Sleep Apnea Might Cause Blindness In Patients With Diabetes

Dozens of millions of people around the world have sleep apnea. The condition causes several health issues, such as cardiovascular disorders, memory problems, mood conditions, and more. Now, as per a new study, sleep apnea might also cause blindness in patients with diabetes.

The new research, carried on by scientists from Taiwan, noted that patients with diabetes present a higher risk of developing diabetic macular edema due to sleep apnea. Diabetic macular edema might eventually cause vision impairment or even blindness.

Sleep apnea causes breathing interruptions in people with this sleep disorder. That creates a drop in oxygen levels and unrestful sleep. The lack of oxygen increases the risks of brain issues, hypertension, cardiovascular diseases, and even type 2 diabetes. Accordingly, people with sleep apnea should not ignore the condition and seek treatment as soon as possible.

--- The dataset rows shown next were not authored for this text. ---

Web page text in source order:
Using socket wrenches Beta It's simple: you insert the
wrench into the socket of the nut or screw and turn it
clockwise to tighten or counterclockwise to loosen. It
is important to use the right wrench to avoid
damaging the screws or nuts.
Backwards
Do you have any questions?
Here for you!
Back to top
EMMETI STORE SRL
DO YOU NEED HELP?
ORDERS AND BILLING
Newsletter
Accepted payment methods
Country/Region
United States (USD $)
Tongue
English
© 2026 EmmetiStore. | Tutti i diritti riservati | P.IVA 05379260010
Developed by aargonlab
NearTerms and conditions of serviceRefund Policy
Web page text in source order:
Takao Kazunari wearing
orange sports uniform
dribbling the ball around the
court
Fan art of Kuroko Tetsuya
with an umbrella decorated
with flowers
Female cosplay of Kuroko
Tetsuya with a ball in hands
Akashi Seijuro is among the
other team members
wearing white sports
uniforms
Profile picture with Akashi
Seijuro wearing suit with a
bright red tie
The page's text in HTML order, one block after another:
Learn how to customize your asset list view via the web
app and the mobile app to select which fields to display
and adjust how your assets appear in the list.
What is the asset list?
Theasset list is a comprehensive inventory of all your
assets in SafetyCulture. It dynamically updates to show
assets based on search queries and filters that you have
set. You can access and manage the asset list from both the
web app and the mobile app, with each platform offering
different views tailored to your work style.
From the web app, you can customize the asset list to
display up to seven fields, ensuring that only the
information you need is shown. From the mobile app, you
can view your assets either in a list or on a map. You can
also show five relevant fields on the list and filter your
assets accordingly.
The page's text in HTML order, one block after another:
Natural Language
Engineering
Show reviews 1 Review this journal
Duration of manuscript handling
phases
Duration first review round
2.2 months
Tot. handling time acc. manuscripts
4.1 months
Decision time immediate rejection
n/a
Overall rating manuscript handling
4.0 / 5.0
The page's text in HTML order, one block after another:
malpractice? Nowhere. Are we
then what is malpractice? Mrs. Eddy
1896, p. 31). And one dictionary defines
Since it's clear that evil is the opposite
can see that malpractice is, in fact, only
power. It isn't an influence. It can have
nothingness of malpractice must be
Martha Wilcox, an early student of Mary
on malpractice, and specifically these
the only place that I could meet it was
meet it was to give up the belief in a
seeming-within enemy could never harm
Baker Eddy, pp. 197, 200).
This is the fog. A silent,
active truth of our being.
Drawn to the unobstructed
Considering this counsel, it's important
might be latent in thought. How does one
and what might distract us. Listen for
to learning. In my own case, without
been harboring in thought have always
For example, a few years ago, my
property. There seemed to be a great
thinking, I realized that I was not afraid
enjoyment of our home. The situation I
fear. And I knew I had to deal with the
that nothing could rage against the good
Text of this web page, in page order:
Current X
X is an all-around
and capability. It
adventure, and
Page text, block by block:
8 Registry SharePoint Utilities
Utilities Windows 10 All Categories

A New Study Concluded That Sleep Apnea Might Cause Blindness In Patients With Diabetes

According to the Taiwanese Scientists, sleep apnea triggers increased damage to the blood vessels in the eyes of people with diabetes. Known as diabetic retinopathy, the sleep apnea-triggered condition in people with diabetes might eventually lead to blindness. The scientists reviewed the data collected from the patients diagnosed with diabetic retinopathy from the Taiwanese Chang Gung Memorial Hospital. Overt eight years, the researcher followed the patients.

The results of the study revealed that those patients who also had sleep apnea presented worse diabetic macular edema. Now, the researchers hope that the outcomes of the research would increase the awareness of the importance of treating sleep apnea, especially in people with diabetes.

“Based on these results, we hope that more medical professionals will approach sleep apnea as a risk factor for diabetic macular edema. This could allow for earlier medical intervention so patients can keep more of their vision and preserve their overall health as much as possible,” said Juifan Chiang, the study’s leading author.